Antarctic veterans warn Luyendyk of dangers in Marie Byrd Land, or “Mighty Bad Land.” The author tells how his six-member team survived whiteout blizzards, endless cold, a fall into a crevasse, and breakdowns in cooperation. Nevertheless, the exploration efforts of Luyendyk and his team of geologists reveal important discoveries about the origin of one-hundred-million-year-old mountains, including a Gondwana origin for a submarine plateau underlying New Zealand and the southwest Pacific.
Bruce Luyendyk’s memoir, Mighty Bad Land (Permuted Press; May 2023), recounts the first of his three geologic expeditions in distant Marie Byrd Land (MBL, or Mighty Bad Land). Order this exciting book on Antarctic exploration and his personal journey on Amazon and Barnes & Noble.
Praise for Mighty Bad Land
Explorers who enter the unknown not only learn about a world no other has ever seen before, but they also discover themselves. Dr. Robert D. Ballard, Deep-Sea Explorer and author of Discovery of the Titanic (Exploring the Greatest of All Lost Ships), and Into the Deep, who finally discovered someone he thought he has known for the last 50 years.
Bruce Luyendyk is a highly respected geologist whose research took him on three expeditions to Antarctica’s Marie Byrd Land during the 1990s.

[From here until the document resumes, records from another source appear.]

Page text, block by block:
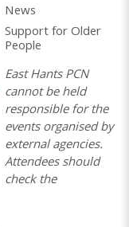
News
Support for Older
People
East Hants PCN
cannot be held
responsible for the
events organised by
external agencies.
Attendees should
check the
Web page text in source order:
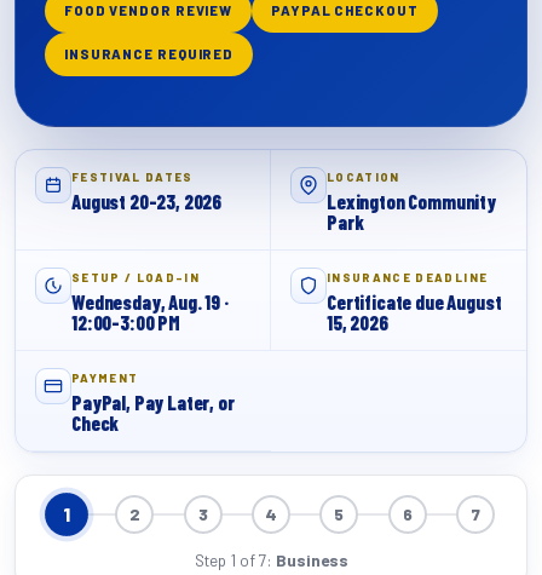
FOOD VENDOR REVIEW PAYPAL CHECKOUT
INSURANCE REQUIRED
FESTIVAL DATES
August 20-23, 2026
LOCATION
Lexington Community
Park
SETUP / LOAD-IN
Wednesday, Aug. 19 ·
12:00-3:00 PM
INSURANCE DEADLINE
Certificate due August
15, 2026
PAYMENT
PayPal, Pay Later, or
Check
1 2 3 4 5 6 7
Step 1 of 7: Business
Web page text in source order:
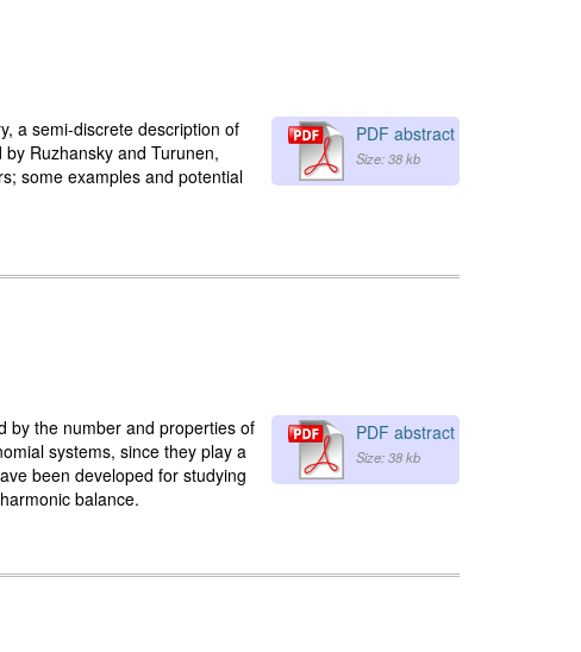
PDF abstract
Size: 38 kb
a semi-discrete description of
Ruzhansky and Turunen,
some examples and potential
PDF abstract
Size: 38 kb
by the number and properties of
systems, since they play a
been developed for studying
balance.
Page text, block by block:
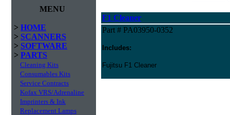
MENU
> HOME
> SCANNERS
> SOFTWARE
> PARTS
Cleaning Kits
Consumables Kits
Service Contracts
Kofax VRS/Adrenaline
Imprinters & Ink
Replacement Lamps
F1 Cleaner
Part # PA03950-0352
Includes:
Fujitsu F1 Cleaner
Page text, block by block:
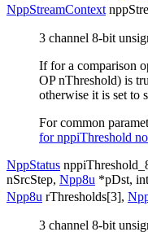
NppStreamContext
3 channel 8-bit
If for a comparison
OP nThreshold) is
otherwise it is set to
For common
for nppiThreshold
NppStatus
nSrcStep, Npp8u *pDst, int
Npp8u rThresholds[3],
3 channel 8-bit
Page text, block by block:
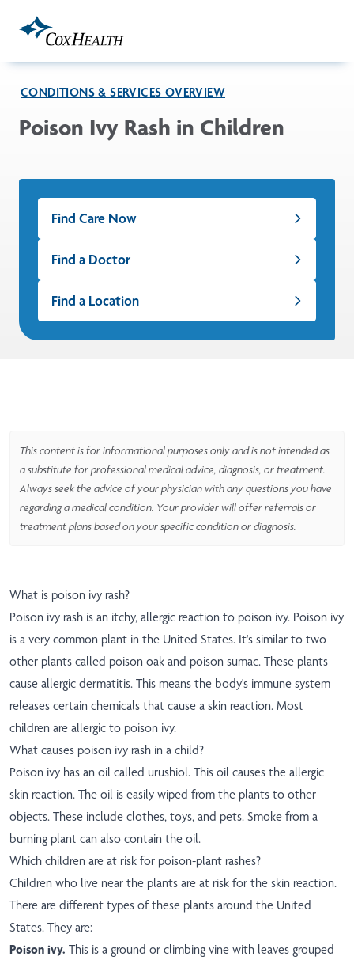
CONDITIONS & SERVICES OVERVIEW
Poison Ivy Rash in Children
Find Care Now
Find a Doctor
Find a Location
This content is for informational purposes only and is not intended as
a substitute for professional medical advice, diagnosis, or treatment.
Always seek the advice of your physician with any questions you have
regarding a medical condition. Your provider will offer referrals or
treatment plans based on your specific condition or diagnosis.
What is poison ivy rash?
Poison ivy rash is an itchy, allergic reaction to poison ivy. Poison ivy
is a very common plant in the United States. It's similar to two
other plants called poison oak and poison sumac. These plants
cause allergic dermatitis. This means the body's immune system
releases certain chemicals that cause a skin reaction. Most
children are allergic to poison ivy.
What causes poison ivy rash in a child?
Poison ivy has an oil called urushiol. This oil causes the allergic
skin reaction. The oil is easily wiped from the plants to other
objects. These include clothes, toys, and pets. Smoke from a
burning plant can also contain the oil.
Which children are at risk for poison-plant rashes?
Children who live near the plants are at risk for the skin reaction.
There are different types of these plants around the United
States. They are:
Poison ivy. This is a ground or climbing vine with leaves grouped

He even has an Antarctic Mountain named after him. Mighty Bad Land tells the story of the first of these trips to one of the remotest places on earth in personal terms. You emerge with a true sense of the complex emotions and changing relationships that lay at the core of the field experiences. This is a vivid account of the challenges of Antarctic research which resulted in the discovery of a vanished continent: Zealandia. Luyendyk makes tough fieldwork come alive in this unique story. Brian Fagan, Emeritus Professor of Anthropology, University of California, Santa Barbara, and author of The Little Ice Age.

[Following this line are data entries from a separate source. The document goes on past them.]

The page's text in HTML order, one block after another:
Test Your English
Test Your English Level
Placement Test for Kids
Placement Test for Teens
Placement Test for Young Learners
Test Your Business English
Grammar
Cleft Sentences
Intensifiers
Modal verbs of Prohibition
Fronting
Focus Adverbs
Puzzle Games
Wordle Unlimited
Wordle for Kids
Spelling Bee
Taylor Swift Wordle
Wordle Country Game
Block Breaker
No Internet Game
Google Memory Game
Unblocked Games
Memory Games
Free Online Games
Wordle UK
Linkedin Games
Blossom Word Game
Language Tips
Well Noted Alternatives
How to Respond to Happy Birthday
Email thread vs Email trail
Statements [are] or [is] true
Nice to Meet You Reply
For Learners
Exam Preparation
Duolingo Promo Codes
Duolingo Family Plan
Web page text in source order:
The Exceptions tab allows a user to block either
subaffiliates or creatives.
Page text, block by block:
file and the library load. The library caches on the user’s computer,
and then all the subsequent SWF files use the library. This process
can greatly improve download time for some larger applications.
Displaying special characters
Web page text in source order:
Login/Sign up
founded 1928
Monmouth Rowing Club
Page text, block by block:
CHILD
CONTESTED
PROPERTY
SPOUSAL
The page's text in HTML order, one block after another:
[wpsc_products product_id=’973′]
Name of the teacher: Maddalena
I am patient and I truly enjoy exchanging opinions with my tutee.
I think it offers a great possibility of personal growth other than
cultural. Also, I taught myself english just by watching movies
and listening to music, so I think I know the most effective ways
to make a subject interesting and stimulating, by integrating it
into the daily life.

Mighty Bad Land is an unvarnished account of a scientist and his team exploring one of the most remote wild places left on Earth. Now retired, Luyendyk tells this story firsthand. Readers will learn from him what kind of people do science at the uttermost end of the earth and how they do it. They will follow his team, and see his personal challenges, on their first expedition. They’ll find the answer to the question: what does it take to prevail in Antarctica today? It takes the same sort of grit that it took 120 years ago from scientists traveling on the Discovery, Nimrod, and Terra Nova. Welcome aboard. — Antarctic Historian Edward J. Larson, 1998 Pulitzer Prize recipient in History for Summer for the Gods: The Scopes Trial and America’s Continuing Debate Over Science and Religion.

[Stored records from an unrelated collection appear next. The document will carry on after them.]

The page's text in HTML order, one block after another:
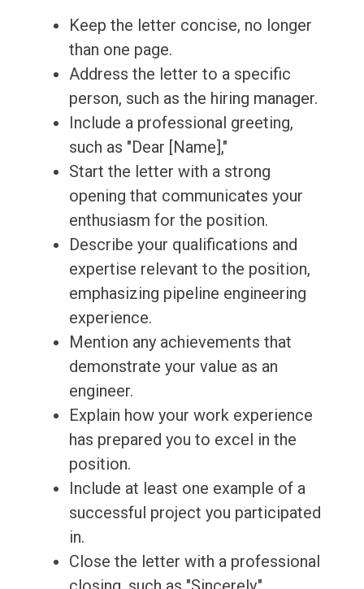
Keep the letter concise, no longer
than one page.
Address the letter to a specific
person, such as the hiring manager.
Include a professional greeting,
such as "Dear [Name],"
Start the letter with a strong
opening that communicates your
enthusiasm for the position.
Describe your qualifications and
expertise relevant to the position,
emphasizing pipeline engineering
experience.
Mention any achievements that
demonstrate your value as an
engineer.
Explain how your work experience
has prepared you to excel in the
position.
Include at least one example of a
successful project you participated
in.
Close the letter with a professional
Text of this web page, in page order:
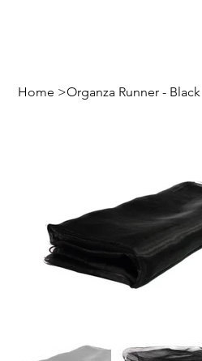
Home >Organza Runner - Black

With this intriguing narrative, Bruce Luyendyk has created a new genre, the Geothriller. Humans and their agendas are upstaged by rocks, glaciers, and continents, where all seek mischievous outcomes. Once you read this book, you’ll never look at a map the same way. Shelly Lowenkopf Emeritus Instructor, University of Southern California, and author of Struts and Frets
In this deeply personal account of his first Antarctic expedition, Bruce Luyendyk weaves a tale of adventure, peril, frustration, and awe. Mighty Bad Land is also a fascinating window into the interpersonal dynamics of a small, remote field party and the complex mind of its author. Edmund Stump, Professor Emeritus of Geology at Arizona State University and author of Otherworldly Antarctica.
Kirkus Review
“Vividly details the harshness and hazards of life in a ‘land of hypnotic chaos.’ “
”Luyendyk’s memoir recounts a geological expedition to the “pure wilderness” of Antarctica’s Marie Byrd Land. The Marie Byrd Land region of Antarctica is one of the most remote territories on the planet, a “pure wilderness experienced by few humans” that has earned the nickname Mighty Bad Land. For six weeks in late 1989 and early 1990, the author, a geology professor, experienced it as the leader of a six-person scientific expedition, encountering enough challenges to satisfy even the most demanding fans of nonfiction adventure. In Marie Byrd Land, “zero degrees Fahrenheit is a warm day, grandeur stirs disbelief, and in summer, there is no night,” he writes in his engaging account of the expedition. The goal of the enterprise was to investigate, through the analysis of rock samples, how the southern “supercontinent” of Gondwana split apart. To that end, Luyendyk and his team endured an eight-hour flight in a Hercules transport aircraft to the McMurdo Station on Antarctica’s Ross Island, where they spent two weeks preparing to “unearth the secrets of Marie Byrd Land.” The author is particularly adept at evoking the privations of Antarctic life—a McMurdo building “reminded me of a down-market ski resort,” while a colony of penguins “stunk like old fish.” The team’s sojourn into the eerie emptiness of Marie Byrd Land included such mishaps as one member’s falling 100 feet into an ice crevasse—“I almost died,” he told Luyendyk—and some tense interpersonal dynamics. Luyendyk struggles with his own demons, fretting over his “weight of responsibility” as expedition leader: “I felt frightened often, more than I expected, and anxious,” he later tells his therapist. There is some padding that weighs down the book, as the author re-creates every planning discussion with his colleagues, and lay readers may find the level of geological detail—as when the team members get into an argument about “anisotropy of magnetic susceptibility”—somewhat intimidating. But the journey is mostly a memorable one, leaving no doubt that, “In Antarctica, nothing’s under control.” Kirkus Reviews
Seattle Book Review
Mighty Bad Land is an excellent memoir. Author Bruce Luyendyk, geologist and namesake of Antarctica’s Mount Luyendyk, writes of his and his team’s dangerous, exciting, and eventful expedition to Antarctica. With the objectives of exploration and discovery, Luyendyk and his team are looking to find the when, how, and why of the supercontinent Gondwana’s split. After years of approval for funds, Bruce is beyond excited to undertake the adventure and opportunity of a lifetime: to explore the wilderness of Antarctica.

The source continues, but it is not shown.